* EXERCISE PROMPT
Take every line containing "next" out of the records.

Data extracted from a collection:
____________________

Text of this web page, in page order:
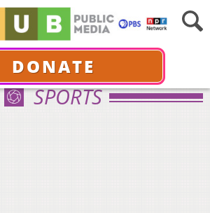
DONATE
SPORTS
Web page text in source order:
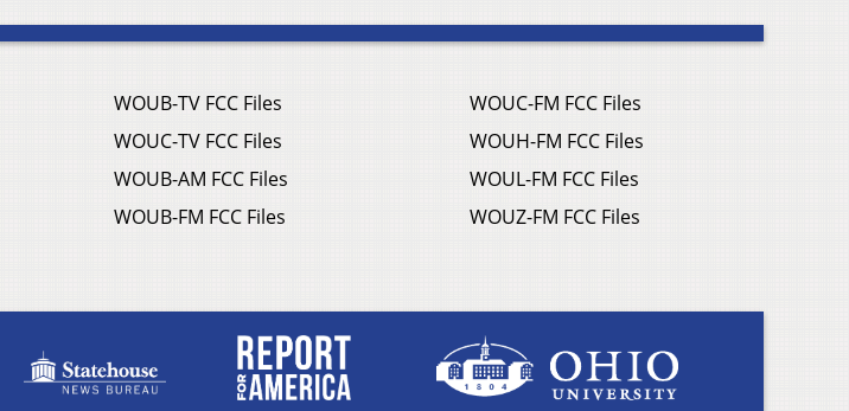
WOUB-TV FCC Files
WOUC-TV FCC Files
WOUB-AM FCC Files
WOUB-FM FCC Files
WOUC-FM FCC Files
WOUH-FM FCC Files
WOUL-FM FCC Files
WOUZ-FM FCC Files
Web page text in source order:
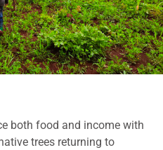
both food and income with
trees returning to
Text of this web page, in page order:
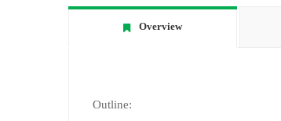
Overview
Outline:
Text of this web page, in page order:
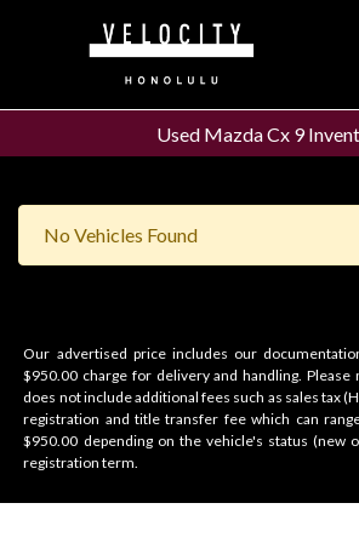
Used Mazda Cx 9
No Vehicles Found
Our advertised price includes our
$950.00 charge for delivery and handling.
does not include additional fees such as sales tax
registration and title transfer fee which can
$950.00 depending on the vehicle's status (new
registration term.
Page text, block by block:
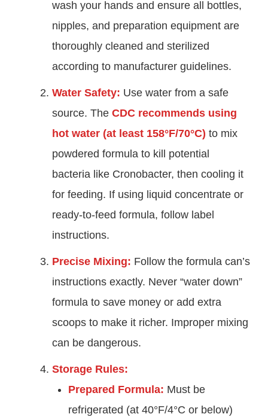
wash your hands and ensure all bottles,
nipples, and preparation equipment are
thoroughly cleaned and sterilized
according to manufacturer guidelines.
Water Safety: Use water from a safe
source. The CDC recommends using
hot water (at least 158°F/70°C) to mix
powdered formula to kill potential
bacteria like Cronobacter, then cooling it
for feeding. If using liquid concentrate or
ready-to-feed formula, follow label
instructions.
Precise Mixing: Follow the formula can’s
instructions exactly. Never “water down”
formula to save money or add extra
scoops to make it richer. Improper mixing
can be dangerous.
Storage Rules:
Prepared Formula: Must be
refrigerated (at 40°F/4°C or below)
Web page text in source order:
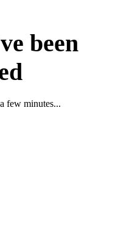
been
few minutes...
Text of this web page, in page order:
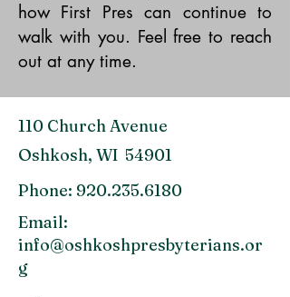
how First Pres can continue to
walk with you. Feel free to reach
out at any time.
110 Church Avenue
Oshkosh, WI 54901
Phone: 920.235.6180
Email:
info@oshkoshpresbyterians.or
g
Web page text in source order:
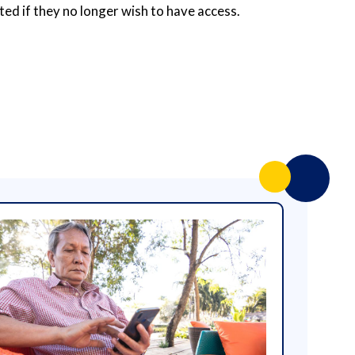
if they no longer wish to have access.
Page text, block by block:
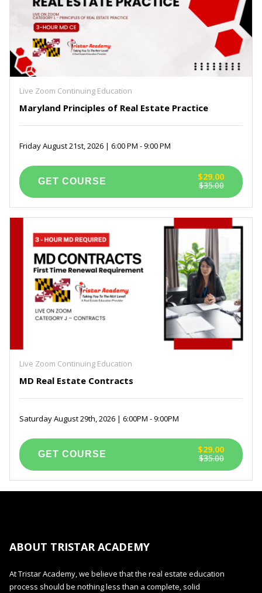
Live Zoom Continuing Education
Maryland Principles of Real Estate Practice
Friday August 21st, 2026 | 6:00 PM - 9:00 PM
$35.00
$29.00
Live Zoom Continuing Education
MD Real Estate Contracts
Saturday August 29th, 2026 | 6:00PM - 9:00PM
$35.00
$29.00
ABOUT TRISTAR ACADEMY
At Tristar Academy, we believe that the real estate education
process should be nothing less than a complete, solid
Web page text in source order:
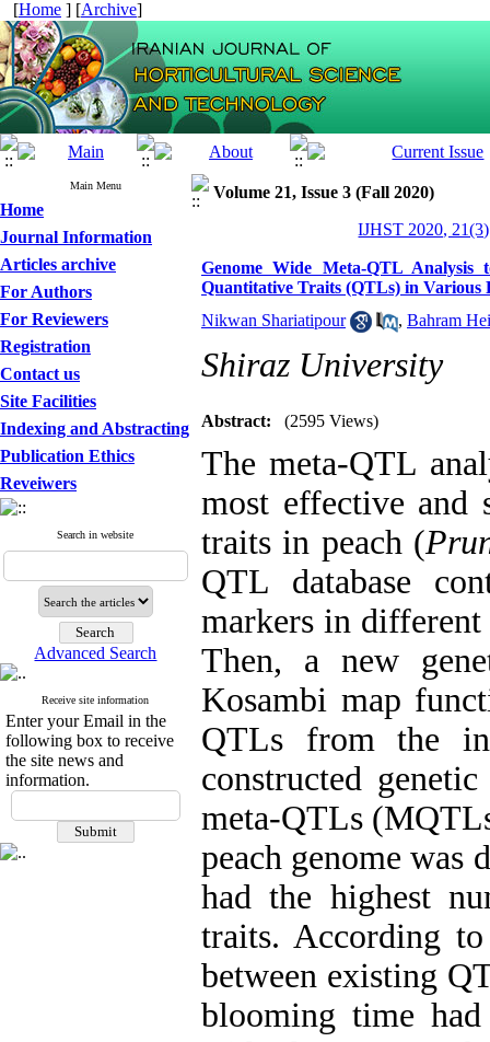
[Home ] [Archive]
Main Menu
Home
Journal Information
Articles archive
For Authors
For Reviewers
Registration
Contact us
Site Facilities
Indexing and Abstracting
Publication Ethics
Reveiwers
Search in website
Advanced Search
Receive site information
Enter your Email in the
following box to receive
the site news and
information.
Volume 21, Issue 3 (Fall 2020)
IJHST 2020,
Genome Wide Meta-QTL Analysis
Quantitative Traits (QTLs) in Various
Nikwan Shariatipour
, Bahram
Shiraz University
Abstract: (2595 Views)
The meta-QTL
most effective and
traits in peach (
QTL database
markers in different
Then, a new
Kosambi map
QTLs from the
constructed
meta-QTLs
peach genome was
had the highest
traits. According
between existing
blooming time
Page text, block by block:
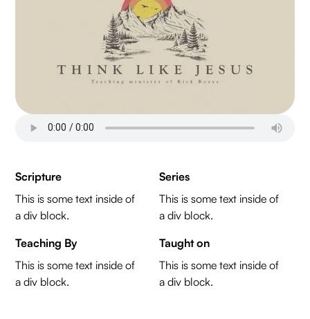
Scripture
This is some text inside of
a div block.
Series
This is some text inside of
a div block.
Teaching By
This is some text inside of
a div block.
Taught on
This is some text inside of
a div block.
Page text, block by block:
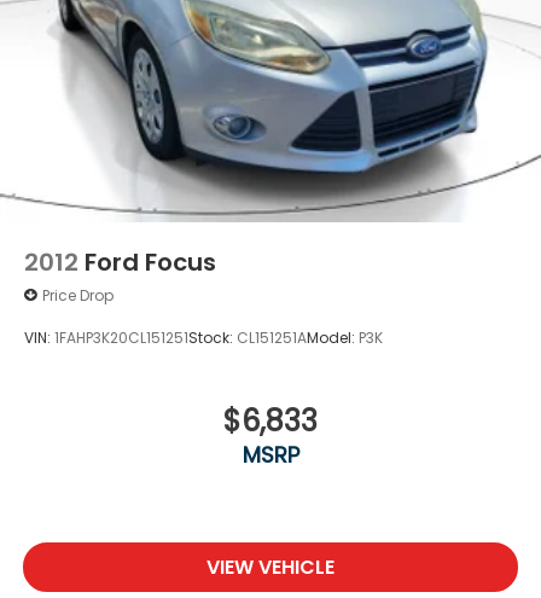
2012 Ford Focus
Price Drop
VIN: 1FAHP3K20CL151251Stock: CL151251AModel: P3K
$6,833
MSRP
VIEW VEHICLE
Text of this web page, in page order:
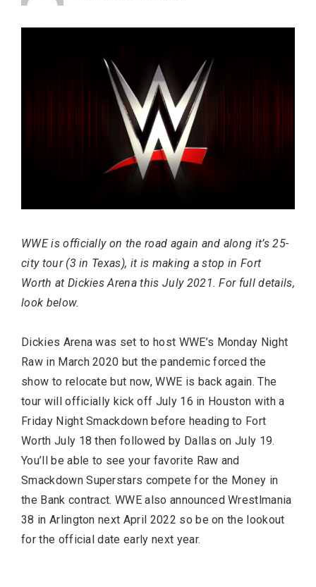
WWE is officially on the road again and along it’s 25-
city tour (3 in Texas), it is making a stop in Fort
Worth at Dickies Arena this July 2021. For full details,
look below.
Dickies Arena was set to host WWE’s Monday Night
Raw in March 2020 but the pandemic forced the
show to relocate but now, WWE is back again. The
tour will officially kick off July 16 in Houston with a
Friday Night Smackdown before heading to Fort
Worth July 18 then followed by Dallas on July 19.
You’ll be able to see your favorite Raw and
Smackdown Superstars compete for the Money in
the Bank contract. WWE also announced Wrestlmania
38 in Arlington next April 2022 so be on the lookout
for the official date early next year.
Most Popular Topics
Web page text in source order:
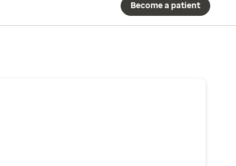
Become a patient
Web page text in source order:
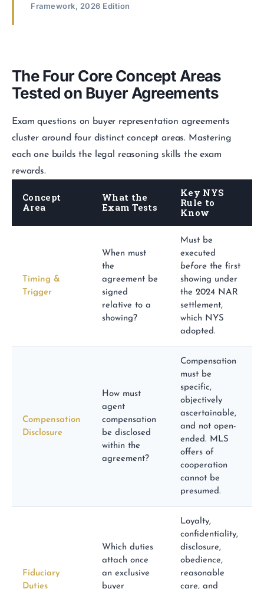
Framework, 2026 Edition
The Four Core Concept Areas
Tested on Buyer Agreements
Exam questions on buyer representation agreements
cluster around four distinct concept areas. Mastering
each one builds the legal reasoning skills the exam
rewards.
Concept
Area
What the
Exam Tests
Key NYS
Rule to
Know
Timing &
Trigger
When must
the
agreement be
signed
relative to a
showing?
Must be
executed
before the first
showing under
the 2024 NAR
settlement,
which NYS
adopted.
Compensation
Disclosure
How must
agent
compensation
be disclosed
within the
agreement?
Compensation
must be
specific,
objectively
ascertainable,
and not open-
ended. MLS
offers of
cooperation
cannot be
presumed.
Fiduciary
Duties
Which duties
attach once
an exclusive
buyer
Loyalty,
confidentiality,
disclosure,
obedience,
reasonable
care, and
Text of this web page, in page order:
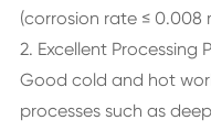
(corrosion rate ≤ 0.008
2. Excellent Processing
Good cold and hot
processes such as
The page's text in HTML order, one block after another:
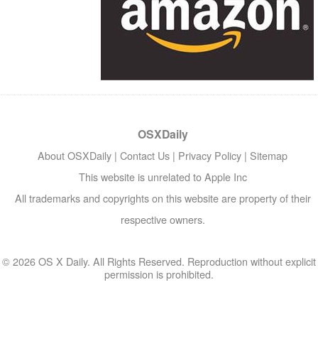
OSXDaily
About OSXDaily | Contact Us | Privacy Policy | Sitemap
This website is unrelated to Apple Inc
All trademarks and copyrights on this website are property of their
respective owners.
© 2026 OS X Daily. All Rights Reserved. Reproduction without explicit
permission is prohibited.
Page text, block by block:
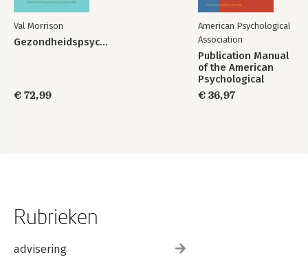
The Nature of Change
A Mindset Workshop
Brainology
Changing Your Child's Mindset
Index
Val Morrison
Gezondheidspsychologie
€ 72,99
American Psychological
Association
Publication Manual
of the American
Psychological
Association 2020
€ 36,97
Rubrieken
advisering
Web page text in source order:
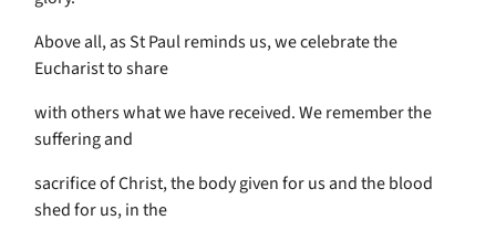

____________________

* SOLUTION BELOW
38 in Arlington next April 2022 so be on the lookout
for the official date early next year.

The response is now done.